Exercise: Show each line of the data below in which "podemos" occurs.

Provided data:
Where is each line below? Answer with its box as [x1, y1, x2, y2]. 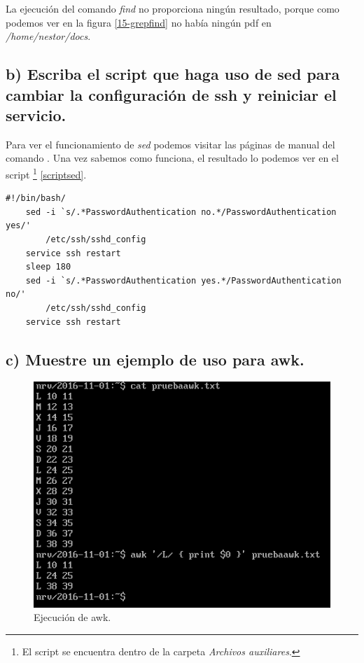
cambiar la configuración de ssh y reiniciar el [6, 83, 337, 105]
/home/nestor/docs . [6, 29, 91, 43]
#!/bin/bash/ [6, 193, 66, 204]
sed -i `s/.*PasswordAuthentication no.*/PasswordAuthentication [25, 207, 337, 217]
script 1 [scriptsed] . [6, 165, 87, 181]
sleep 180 [25, 262, 71, 272]
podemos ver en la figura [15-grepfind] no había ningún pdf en [6, 15, 272, 29]
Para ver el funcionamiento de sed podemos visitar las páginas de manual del [6, 137, 335, 151]

Answer area:
podemos ver en la figura [15-grepfind] no había ningún pdf en [6, 15, 272, 29]
Para ver el funcionamiento de sed podemos visitar las páginas de manual del [6, 137, 335, 151]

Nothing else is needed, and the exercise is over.